Congrats to all the finishers.


----------



## Sue Kiefer (Mar 4, 2006)

Congrads to Dr. Aul,New FC "Cali"(Qual. National Open) trainer /handler Bill E. and Ms. Cali.
Congrads to Ms. Susie as well Open 4th,Dr. and Rock River Knls.
Sue


----------



## meat hunter (Oct 4, 2007)

Congrats! to my friends Bitsy and Amy on their second in the open and to my friend Denny Mitchel on the third in the qual with Monroe ran by Amy Hunt. Uncle Ed!


----------



## T.Lanczak (Sep 21, 2009)

CONGRATULATIONS!!! To O/H Dave Grevlos & Mossy Oak's Icy Hot "Chilly" for WINNING her second derby ran at 18months old, & Dave & Chilly's first competition together. Another well trained Bay Blue student!


----------



## Lab4me (Sep 25, 2009)

meat hunter said:


> Congrats! to my friends Bitsy and Amy on their second in the open and to my friend Denny Mitchel on the third in the qual with Monroe ran by Amy Hunt. Uncle Ed!
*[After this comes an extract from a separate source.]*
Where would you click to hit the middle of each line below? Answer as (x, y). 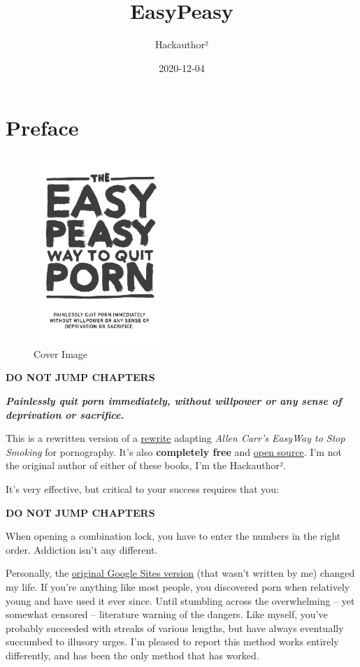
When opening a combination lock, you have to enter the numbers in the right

Ditto from Dave and Lauraine


----------



## Lab4me (Sep 25, 2009)

T.Lanczak said:


> CONGRATULATIONS!!! To O/H Dave Grevlos & Mossy Oak's Icy Hot "Chilly" for WINNING her second derby ran at 18months old, & Dave & Chilly's first competition together. Another well trained Bay Blue student!


Thank you,
You can take the credit for her awesome young dog training.


----------



## drbobsd (Feb 21, 2004)

T.Lanczak said:


> CONGRATULATIONS!!! To O/H Dave Grevlos & Mossy Oak's Icy Hot "Chilly" for WINNING her second derby ran at 18months old, & Dave & Chilly's first competition together. Another well trained Bay Blue student!


Whoa brother Dave great job handling Chili to the win in the 
derby! I told you at club trial she was my kinda girl. Awesome Congrats!

Congrats to Dennis and Nancy Pugh on Amat 3rd! Now all you need is the win. He's there he's ready to lets go for the Blue!

Congrats to Bev and Bill Busler on Win in Amat with the awesome dog "Rip".

Congrats to Jim and Zoom also. They are always tough, tough.

Sol and Mary Jo your on your way to great successes also! Tug can mark lights out. Go get them.

My goal for our club would be Vern, Bev, Dennis and Sol to qual for national Amat. Bruce and "Red" too!

Great weekend for SVRV.

My hats off to Mary Tatum / Bruce Loeffeholz for their hard work and great judging! 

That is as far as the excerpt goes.